Algunos dirán que mi trabajo es
insustancial, que no aporta al crecimiento de la empresa. Las caras grises,
medianeras marchitas, se reproducen con terrible regularidad. Esa es mi
preocupación, mi obsesión inversa, el objeto que deseo transformar. ¿Cómo es
posible que se lo tomen tan en serio? No comprenden que todo es un juego, una
rayuela sin cielo ni infierno y tal vez con una sola roca, una sola
oportunidad.

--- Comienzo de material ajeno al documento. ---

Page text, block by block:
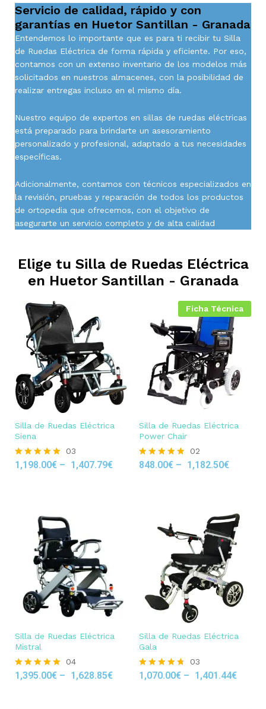
Servicio de calidad, rápido y con
garantías en Huetor Santillan - Granada
Entendemos lo importante que es para ti recibir tu Silla
de Ruedas Eléctrica de forma rápida y eficiente. Por eso,
contamos con un extenso inventario de los modelos más
solicitados en nuestros almacenes, con la posibilidad de
realizar entregas incluso en el mismo día.
Nuestro equipo de expertos en sillas de ruedas eléctricas
está preparado para brindarte un asesoramiento
personalizado y profesional, adaptado a tus necesidades
específicas.
Adicionalmente, contamos con técnicos especializados en
la revisión, pruebas y reparación de todos los productos
de ortopedia que ofrecemos, con el objetivo de
asegurarte un servicio completo y de alta calidad
Elige tu Silla de Ruedas Eléctrica
en Huetor Santillan - Granada
Silla de Ruedas Eléctrica
Siena
Rated
03
1,198.00€ – 1,407.79€
Ficha Técnica
Silla de Ruedas Eléctrica
Power Chair
Rated
02
848.00€ – 1,182.50€
Silla de Ruedas Eléctrica
Mistral
Rated
04
1,395.00€ – 1,628.85€
Silla de Ruedas Eléctrica
Gala
Rated
03
1,070.00€ – 1,401.44€
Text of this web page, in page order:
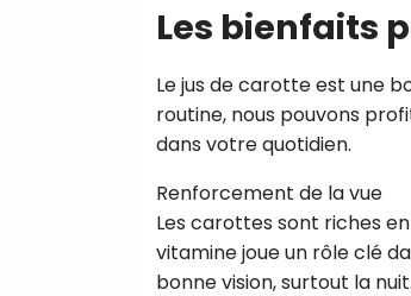
Les bienfaits
Le jus de carotte est une
routine, nous pouvons
dans votre quotidien.
Renforcement de la vue
Les carottes sont riches
vitamine joue un rôle clé
bonne vision, surtout la
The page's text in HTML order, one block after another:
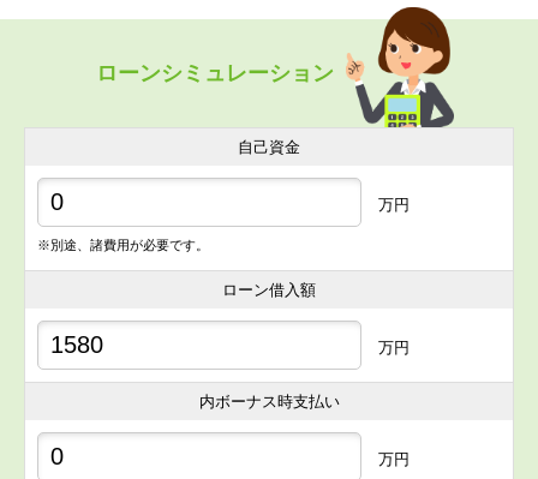
ローンシミュレーション
自己資金
万円
※別途、諸費用が必要です。
ローン借入額
万円
内ボーナス時支払い
万円
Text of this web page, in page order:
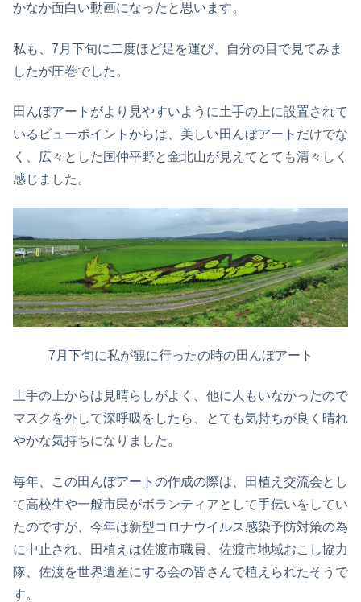
かなか面白い動画になったと思います。
私も、7月下旬に二度ほど足を運び、自分の目で見てみま
したが圧巻でした。
田んぼアートがより見やすいように土手の上に設置されて
いるビューポイントからは、美しい田んぼアートだけでな
く、広々とした国仲平野と金北山が見えてとても清々しく
感じました。
7月下旬に私が観に行ったの時の田んぼアート
土手の上からは見晴らしがよく、他に人もいなかったので
マスクを外して深呼吸をしたら、とても気持ちが良く晴れ
やかな気持ちになりました。
毎年、この田んぼアートの作成の際は、田植え交流会とし
て高校生や一般市民がボランティアとして手伝いをしてい
たのですが、今年は新型コロナウイルス感染予防対策の為
に中止され、田植えは佐渡市職員、佐渡市地域おこし協力
隊、佐渡を世界遺産にする会の皆さんで植えられたそうで
す。
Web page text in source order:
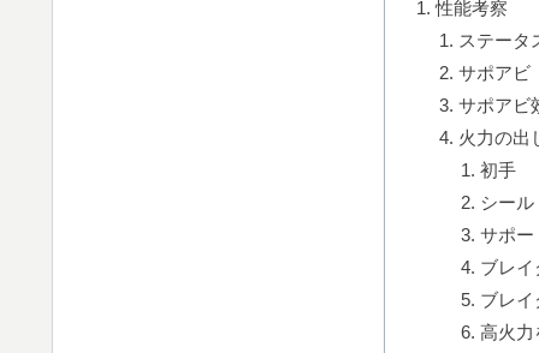
性能考察
ステータ
サポアビ
サポアビ
火力の出
初手
シー
サポー
ブレ
ブレ
高火力
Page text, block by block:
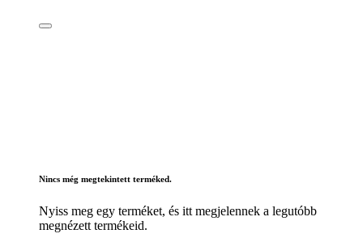
Nincs még megtekintett terméked.
Nyiss meg egy terméket, és itt megjelennek a legutóbb
megnézett termékeid.
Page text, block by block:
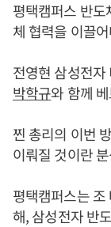
평택캠퍼스 반
체 협력을 이끌
전영현 삼성전자
박학규와 함께
찐 총리의 이번
이뤄질 것이란
평택캠퍼스는
해, 삼성전자 반
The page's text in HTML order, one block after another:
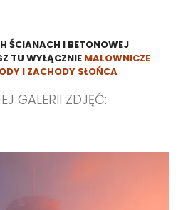
ŚCIANACH I BETONOWEJ
TU WYŁĄCZNIE MALOWNICZE
I ZACHODY SŁOŃCA
GALERII ZDJĘĆ:
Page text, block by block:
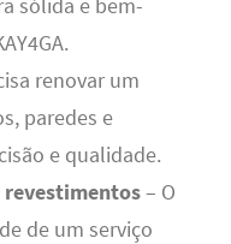
sólida e bem-
renovar um
paredes e
e qualidade.
revestimentos– O
de um serviço
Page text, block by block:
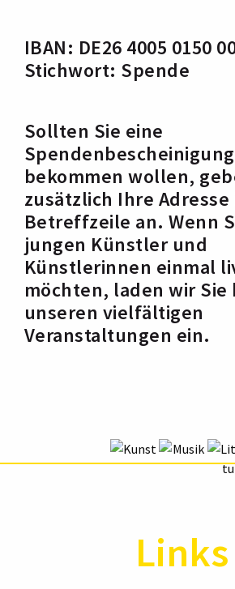
IBAN: DE26 4005 0150
Stichwort: Spende
Sollten Sie eine
bekommen wollen,
zusätzlich Ihre
Betreffzeile an. Wenn
jungen Künstler und
Künstlerinnen einmal
möchten, laden wir Sie
unseren vielfältigen
Veranstaltungen ein.
Links

Yo estoy aquí para recordárselo. Para que comprendan que ninguno
de esos pequeños papeles verdes vale lo suficiente, que solo son depósitos de
sueños de burbujas, la mentira del capital. Por eso los del banco saben que me
necesitan, porque soy su contraparte, su complemento. Sin mi ellos entran y
salen, y con una mueca vacía deciden no volver más.
Por ello, me pinto el rostro de
blanco y me pongo una nariz roja, un traje de matices variopintos y unas
zapatillas largas de duende de cajón.
Luego me visto con una sonrisa imposible, una sonrisa que no se pueda desarmar.
Entro al banco y me encuentro con aquellos rostros que me observan, que intentan
destruirme con su mirada, con sus dedos que señalan y su indiferencia de metal.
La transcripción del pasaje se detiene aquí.